为了利用遥感影像进行更加精确的找矿预测，本文选择新疆东天山尾亚地区ASTER数据进行矿化蚀变信息提取方法研究。为了提高信息提取精度，本文提出了结合主成分分析（PCA）、多尺度分割和支持向量机（SVM）的遥感矿化蚀变信息提取方法。首先，分析ASTER数据的特征，选取各矿化蚀变信息的特征波段，对组合波段进行主成分分析，获得主分量图像；然后，对各主分量图像进行多尺度分割，并获得分割之后的均值图像；接着，提取训练样本，利用SVM对训练样本进行训练，采用试验方法求得最优核参数和松弛变量，构造最优SVM模型；最后，运用最优SVM模型完成矿化蚀变信息的提取。进行主成分分析时，铁染蚀变信息选择Band 1、2、3、4组合，Al-OH基团蚀变信息选择Band 1、4、6、7组合，OH和CO₃^2-基团蚀变信息采用Band 1、2、8、9组合。在运行SVM时采用了序列最小优化算法（SMO）进行求解，速度提高了12%。实验结果表明，与波段比值法、主成分分析法及基于光谱角和SVM的方法等3种方法相比，本文方法提取铁染蚀变信息、Al-OH基团蚀变信息及OH和CO₃^2-基团蚀变信息的总体精度可达到87.98%、 90.01%及88.93%，Kappa系数分别为0.8011、0.8134及0.8023，与成矿区带、已知矿点和已有不同地质背景成矿特征相关性较好。

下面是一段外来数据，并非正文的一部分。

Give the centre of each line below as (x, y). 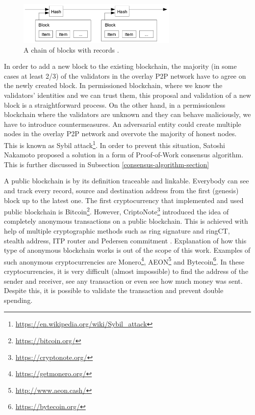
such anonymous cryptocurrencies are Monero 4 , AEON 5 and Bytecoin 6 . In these (124, 261)
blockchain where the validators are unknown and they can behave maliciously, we (127, 114)
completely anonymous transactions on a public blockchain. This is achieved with (126, 221)
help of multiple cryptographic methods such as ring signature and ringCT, (117, 231)
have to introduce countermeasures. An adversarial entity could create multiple (123, 124)
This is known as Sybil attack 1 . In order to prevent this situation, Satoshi (115, 144)
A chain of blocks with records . (71, 49)
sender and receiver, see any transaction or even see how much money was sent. (123, 281)
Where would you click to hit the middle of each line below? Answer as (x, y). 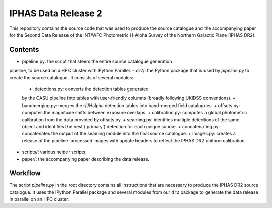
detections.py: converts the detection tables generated (91, 89)
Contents (24, 49)
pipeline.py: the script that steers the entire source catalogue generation (97, 61)
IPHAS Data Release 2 (56, 13)
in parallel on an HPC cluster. (39, 199)
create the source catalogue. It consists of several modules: (71, 77)
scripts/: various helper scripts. (54, 152)
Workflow (25, 173)
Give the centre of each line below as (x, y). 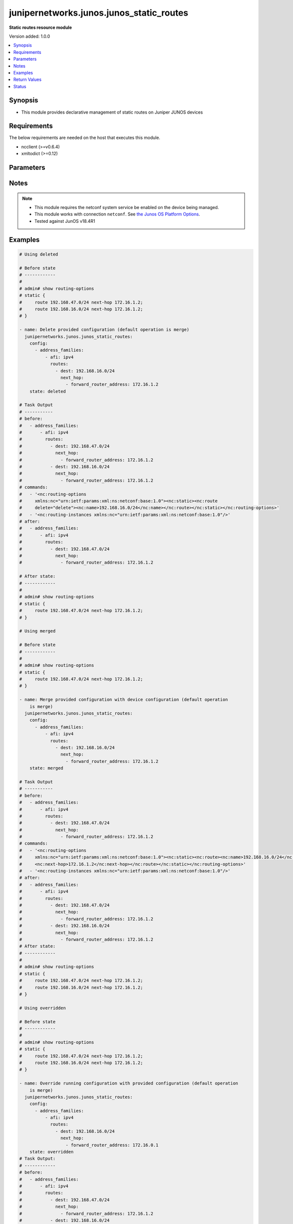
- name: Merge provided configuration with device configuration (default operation (124, 700)
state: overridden (52, 1152)
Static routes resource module (41, 27)
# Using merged (37, 631)
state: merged (46, 768)
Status (20, 86)
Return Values (27, 80)
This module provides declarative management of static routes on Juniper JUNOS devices (112, 112)
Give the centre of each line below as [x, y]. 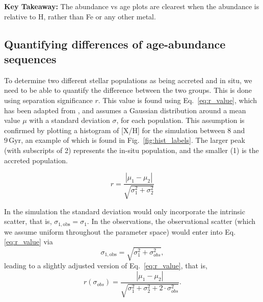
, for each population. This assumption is [180, 120]
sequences [30, 58]
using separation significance [48, 100]
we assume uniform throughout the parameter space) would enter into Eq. [120, 231]
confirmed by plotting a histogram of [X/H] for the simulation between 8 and [125, 130]
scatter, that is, [28, 221]
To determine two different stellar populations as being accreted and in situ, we [128, 80]
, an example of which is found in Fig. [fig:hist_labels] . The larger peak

In order to accurately locate the deposit, the ASTER data of Weiya area in eastern Tianshan Mountain of Xinjiang is selected to study the extraction method of mineralization alteration information. To improve the accuracy of ASTER data mineralization alteration information extraction method, a method based on Principal Component Analysis (PCA), multilevel segment method, and Support Vector Machine (SVM) is proposed in this study. First, the special band of alteration information is selected after analyzing the ASTER data, and the principal component image is acquired by PCA. Then, the mean image is obtained after the principal component image is segmented. Subsequently, the training samples are trained by SVM after the training samples are extracted. Moreover, the optimal model is constructed using the optimal kernel parameters and flabby variable obtained by repeated testing. Finally, the optimal model is used to accomplish the extraction of alteration information from ASTER data. The abnormal ferric contamination is extracted using 1, 2, 3, and 4 bands, the alteration anomalies with AL-OH groups are extracted from 1, 4, 6, and 7 bands, and the alteration anomalies with OH, CO₃^2- groups are extracted by 1, 2, 8, and 9 bands. SMO is adopted to improve operation efficiency. Thus, the speed is increased by 12%. A comparison with band ratio method, PCA method, spectral angle mapper and SVM method is conducted. The degree of the abnormal ferric contamination, the alteration anomalies with AL-OH groups, and the alteration anomalies with OH and CO₃^2- groups are 87.98%, 90.01%, and 88.93%, respectively. The corresponding Kappa coefficients are 0.8011, 0.8134, and 0.8023. The extraction results of anomaly information are consistent with metallogenic belt, the known mineralization points, and the mineralization characteristics of different geological conditions.